DATASET EXTRACT
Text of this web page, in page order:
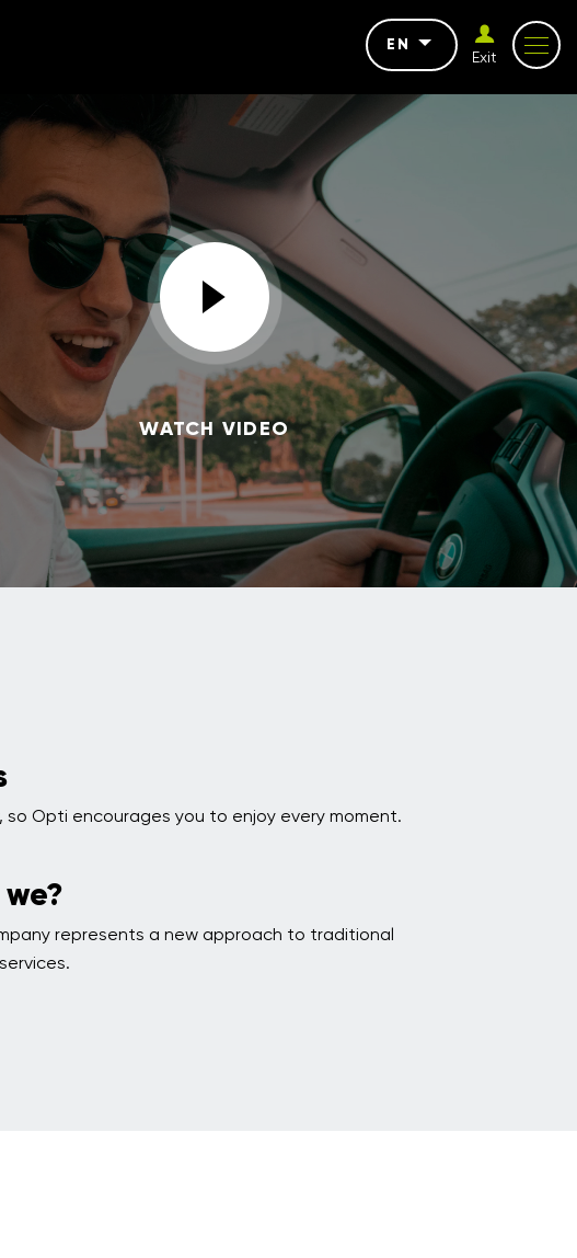
EN
Exit
WATCH VIDEO
so Opti encourages you to enjoy every moment.
represents a new approach to traditional
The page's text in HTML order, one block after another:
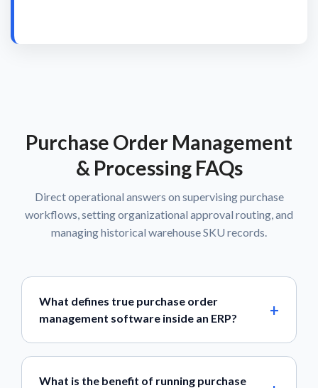
Purchase Order Management
& Processing FAQs
Direct operational answers on supervising purchase
workflows, setting organizational approval routing, and
managing historical warehouse SKU records.
What defines true purchase order
management software inside an ERP?
What is the benefit of running purchase
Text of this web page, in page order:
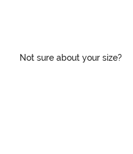
Not sure about your size?
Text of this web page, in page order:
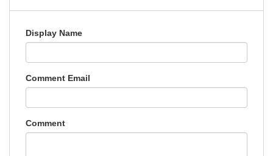
Display Name
Comment Email
Comment
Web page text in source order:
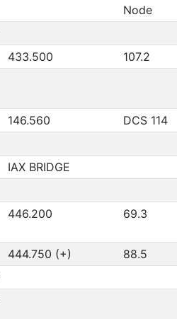
Node
433.500
107.2
146.560
DCS 114
IAX BRIDGE
446.200 69.3
444.750 (+)
88.5
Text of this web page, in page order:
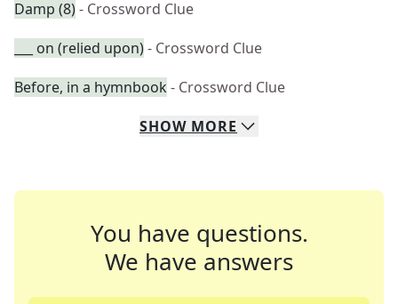
Damp (8)- Crossword Clue
___ on (relied upon)- Crossword Clue
Before, in a hymnbook - Crossword Clue
SHOW MORE
You have questions.
We have answers
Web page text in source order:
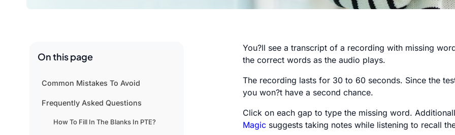
On this page
Common Mistakes To Avoid
Frequently Asked Questions
How To Fill In The Blanks In PTE?
You?ll see a transcript of a recording with missing
the correct words as the audio plays.
The recording lasts for 30 to 60 seconds. Since the
you won?t have a second chance.
Click on each gap to type the missing word.
Magic suggests taking notes while listening to recall
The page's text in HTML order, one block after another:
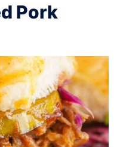
Pork
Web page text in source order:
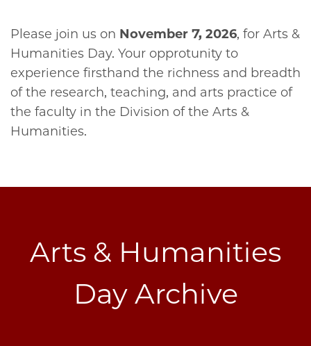
Please join us on November 7, 2026, for Arts &
Humanities Day. Your opprotunity to
experience firsthand the richness and breadth
of the research, teaching, and arts practice of
the faculty in the Division of the Arts &
Humanities.
Arts & Humanities
Day Archive
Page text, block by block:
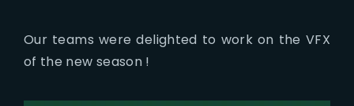
Our teams were delighted to work on the VFX
of the new season !
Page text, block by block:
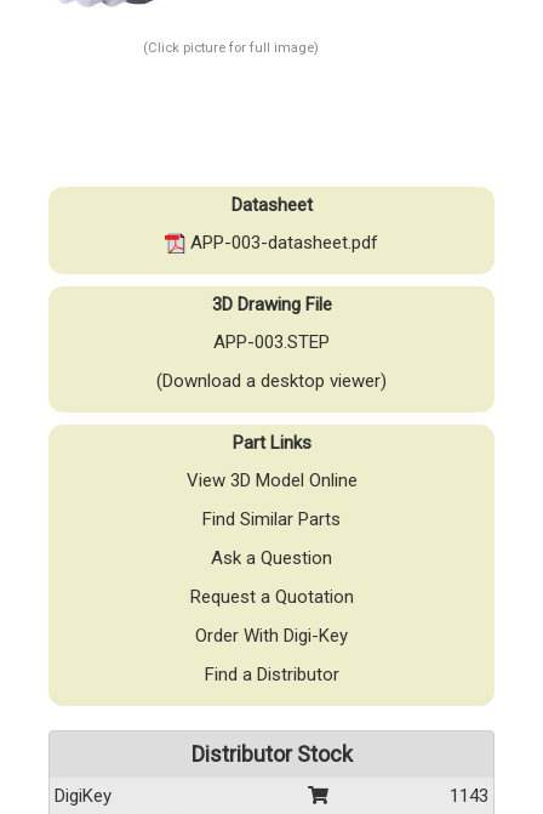
(Click picture for full image)
Datasheet
APP-003-datasheet.pdf
3D Drawing File
APP-003.STEP
(Download a desktop viewer)
Part Links
View 3D Model Online
Find Similar Parts
Ask a Question
Request a Quotation
Order With Digi-Key
Find a Distributor
Distributor Stock
DigiKey
1143

DESCRIPTION OF THE TASK
Excluding all pictures, reproduce the records exactly as they appear above.

RESPONSE AREA
Text of this web page, in page order:
EN
Exit
WATCH VIDEO
so Opti encourages you to enjoy every moment.
represents a new approach to traditional
The page's text in HTML order, one block after another:
Purchase Order Management
& Processing FAQs
Direct operational answers on supervising purchase
workflows, setting organizational approval routing, and
managing historical warehouse SKU records.
What defines true purchase order
management software inside an ERP?
What is the benefit of running purchase
Text of this web page, in page order:
Not sure about your size?
Text of this web page, in page order:
Display Name
Comment Email
Comment
Web page text in source order:
Node
433.500
107.2
146.560
DCS 114
IAX BRIDGE
446.200 69.3
444.750 (+)
88.5
Text of this web page, in page order:
Damp (8)- Crossword Clue
___ on (relied upon)- Crossword Clue
Before, in a hymnbook - Crossword Clue
SHOW MORE
You have questions.
We have answers
Web page text in source order:
On this page
Common Mistakes To Avoid
Frequently Asked Questions
How To Fill In The Blanks In PTE?
You?ll see a transcript of a recording with missing
the correct words as the audio plays.
The recording lasts for 30 to 60 seconds. Since the
you won?t have a second chance.
Click on each gap to type the missing word.
Magic suggests taking notes while listening to recall
The page's text in HTML order, one block after another:
Pork
Web page text in source order:
Please join us on November 7, 2026, for Arts &
Humanities Day. Your opprotunity to
experience firsthand the richness and breadth
of the research, teaching, and arts practice of
the faculty in the Division of the Arts &
Humanities.
Arts & Humanities
Day Archive
Page text, block by block:
Our teams were delighted to work on the VFX
of the new season !
Page text, block by block:
(Click picture for full image)
Datasheet
APP-003-datasheet.pdf
3D Drawing File
APP-003.STEP
(Download a desktop viewer)
Part Links
View 3D Model Online
Find Similar Parts
Ask a Question
Request a Quotation
Order With Digi-Key
Find a Distributor
Distributor Stock
DigiKey
1143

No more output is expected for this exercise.